Immigration policy is about deciding who can come to the UK and what they can do while they are here.
But how exactly does this system work?
Net migration is the difference between the number of people arriving in the UK versus the number leaving, for at least 12 months.
This is what the government means when they talk about reducing net migration to the tens of thousands.
Although net migration is at its lowest point since early 2014, it still stands at 244,000.
Migrants make up a bigger proportion of the UK population now than they did in 2000.
While non-EU nationals have remained a fairly stable percentage of the population as a whole, EU nationals are making up an increased proportion.
This is due to the freedom of movement rules between EU member states.
EU citizens are free to live and work in any of the bloc's 28 member states - set to fall to 27 when the UK leaves - without the need for a visa.
This is known as free movement of labour, one of the EU's four freedoms along with capital, goods and services.
There are some restrictions - after three months, EU migrants should prove that they are working, a student or have sufficient resources to support themselves without relying on the benefits system.
Although all EU nations take advantage of free movement, the greatest movers to the UK in recent years have been from Eastern European countries.
For those wanting to move to the UK from outside the EU, to work or study, there are different rules. You must apply for one of a number of visas.
These can range from Tier 1, preserved for investors and "exceptional talent", to Tier 5 visas for short-term voluntary and educational programmes.
The two most common are the Tier 2 skilled worker visas and Tier 4 student visas. Currently, no Tier 3 - unskilled labour - visas are being given out.
Some of these visas allow you to apply to bring dependants such as children and partners.
Visas work on a points-based system.
The criteria for these visas has got tougher in recent years.
For example, for a Tier2 "experienced skilled worker" visa, you now need to be paid at least £30,000 to apply, up almost £10,000 from 2011. You get more points for higher salaries or if your job is on the list of shortage occupations.
The number of these Tier 2 visas handed out is currently capped at 20,700 per year.
Most visas come with other conditions, including a knowledge of English, the need for a sponsor and agreeing not to claim benefits for a period of time.
The different rules for EU and non-EU migrants mean their reasons for moving to the UK are considerably different.
For people who want to claim asylum, they must first reach the UK.
Once they have claimed asylum, they are given housing and financial support by the government until their application is dealt with. After that they might be granted refugee status, allowed to stay for other reasons or sent home.

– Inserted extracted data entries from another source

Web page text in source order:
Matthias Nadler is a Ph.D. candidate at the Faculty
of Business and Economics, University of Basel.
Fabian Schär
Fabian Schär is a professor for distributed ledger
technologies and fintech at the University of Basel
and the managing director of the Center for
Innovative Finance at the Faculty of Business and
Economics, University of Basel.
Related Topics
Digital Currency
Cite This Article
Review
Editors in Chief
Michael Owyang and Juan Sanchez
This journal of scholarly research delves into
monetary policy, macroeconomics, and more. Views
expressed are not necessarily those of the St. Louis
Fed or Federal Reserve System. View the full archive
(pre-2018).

If an applicant or their dependant is denied asylum, they can appeal against the decision.
There is usually a high rate of success in these appeals - in 2017, there were 17,390 asylum appeals heard in a lower asylum tribunal, of which 6,854 were successful.
The UK has also committed to taking in 20,000 Syrian refugees by 2020 as part of the international humanitarian effort.
If you have been in the UK for at least five years without living elsewhere, you can apply for British citizenship.
To do so, you need to pass English language and Life in the UK tests and be of "good character".
In 2016, the majority of people granted British citizenship came from two areas: sub-Saharan Africa and South Asia.
People who breach the terms of their entry visas (or simply overstay as tourists), are breaking the law.
It is not entirely clear how many illegal immigrants there are in the UK, although estimates range from 300,000 to over a million.
Although tough rules have been gradually introduced under successive governments, the "hostile environment" policy of 2012 bolstered attempts to make life in the UK more difficult for illegal immigrants. This has included reducing ability to access work, healthcare and housing.
Enforced removals refers to those who are physically removed from the country.
If someone disagrees with a decision made by the Home Office they can take it to an immigration and asylum tribunal.
In 2012, legal aid was removed for many immigration cases, and there has been a recent decrease in cases heard.
In 2017, 53% of the total claims ruled on were rejected. This increases to 60% when just taking into account asylum tribunals.
People might go to an immigration tribunal for a number of reasons, including breaches of freedom of movement, human rights and issues relating to family.